* ASSIGNMENT
Copy exactly the lines of the records below, and only those lines, beginning with the line that contains "For each line" and ending with the line that contains "Exercises (6, 40, 43, 50)".

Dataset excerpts
═══
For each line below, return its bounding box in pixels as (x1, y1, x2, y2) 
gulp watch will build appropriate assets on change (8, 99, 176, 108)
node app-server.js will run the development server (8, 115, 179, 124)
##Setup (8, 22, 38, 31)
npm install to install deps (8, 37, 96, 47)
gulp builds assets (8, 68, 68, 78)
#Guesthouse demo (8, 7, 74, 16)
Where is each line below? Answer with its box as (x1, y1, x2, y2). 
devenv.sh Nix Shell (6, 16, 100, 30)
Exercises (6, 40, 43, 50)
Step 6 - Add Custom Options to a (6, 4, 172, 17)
═══
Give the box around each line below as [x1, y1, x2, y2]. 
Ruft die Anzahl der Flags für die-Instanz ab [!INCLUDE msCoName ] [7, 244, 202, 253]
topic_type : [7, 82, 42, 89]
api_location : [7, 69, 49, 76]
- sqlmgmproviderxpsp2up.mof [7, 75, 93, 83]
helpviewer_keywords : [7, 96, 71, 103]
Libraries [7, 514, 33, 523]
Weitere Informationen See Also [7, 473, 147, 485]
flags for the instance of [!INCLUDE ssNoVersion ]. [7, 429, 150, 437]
═══
* EXPECTED ANSWER
For each line below, return its bounding box in pixels as (x1, y1, x2, y2) 
gulp watch will build appropriate assets on change (8, 99, 176, 108)
node app-server.js will run the development server (8, 115, 179, 124)
##Setup (8, 22, 38, 31)
npm install to install deps (8, 37, 96, 47)
gulp builds assets (8, 68, 68, 78)
#Guesthouse demo (8, 7, 74, 16)
Where is each line below? Answer with its box as (x1, y1, x2, y2). 
devenv.sh Nix Shell (6, 16, 100, 30)
Exercises (6, 40, 43, 50)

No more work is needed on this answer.